→ **Exercise directions**:
Search the entries for the word "situation". Copy every line that holds it.

Segment Start: Exercise input

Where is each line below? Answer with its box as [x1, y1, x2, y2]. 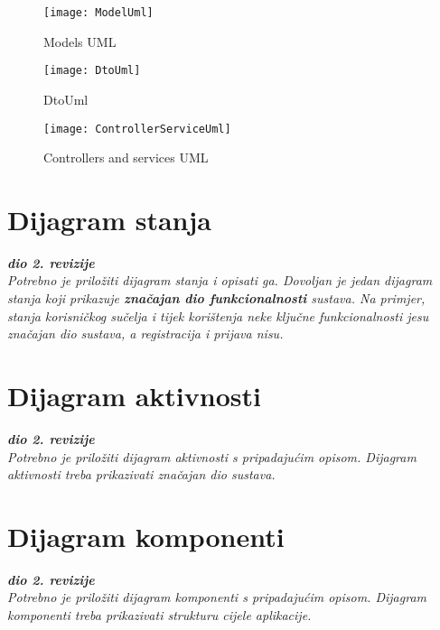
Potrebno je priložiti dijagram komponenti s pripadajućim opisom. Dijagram [7, 588, 426, 607]
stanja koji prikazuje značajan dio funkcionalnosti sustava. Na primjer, [7, 289, 426, 308]
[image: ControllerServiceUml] [43, 122, 231, 135]
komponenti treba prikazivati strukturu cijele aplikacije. [7, 606, 312, 625]
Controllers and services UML [43, 148, 209, 167]
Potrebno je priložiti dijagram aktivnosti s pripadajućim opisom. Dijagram [7, 447, 417, 466]
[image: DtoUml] [43, 64, 141, 78]
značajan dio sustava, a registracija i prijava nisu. [7, 324, 284, 343]
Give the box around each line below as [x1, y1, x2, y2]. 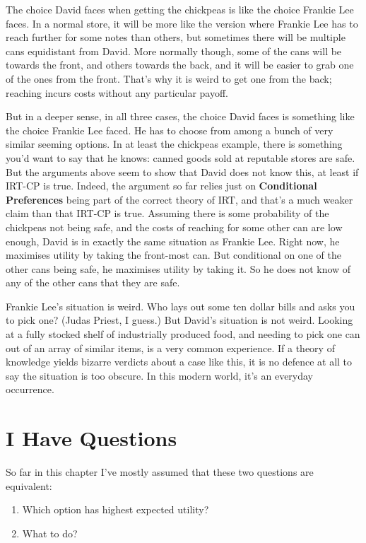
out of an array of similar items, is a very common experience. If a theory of [6, 340, 335, 355]
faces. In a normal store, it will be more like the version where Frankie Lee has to [6, 16, 358, 30]
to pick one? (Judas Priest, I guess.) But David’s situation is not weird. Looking [6, 313, 353, 327]
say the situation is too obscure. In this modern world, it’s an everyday [6, 368, 314, 383]
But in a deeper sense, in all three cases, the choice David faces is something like [6, 109, 355, 124]
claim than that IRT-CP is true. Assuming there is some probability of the [6, 206, 329, 221]
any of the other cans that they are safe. [6, 275, 180, 290]
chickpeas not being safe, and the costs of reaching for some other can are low [6, 219, 343, 234]

Segment End: Exercise input

→ **Result of this exercise**:
to pick one? (Judas Priest, I guess.) But David’s situation is not weird. Looking [6, 313, 353, 327]
say the situation is too obscure. In this modern world, it’s an everyday [6, 368, 314, 383]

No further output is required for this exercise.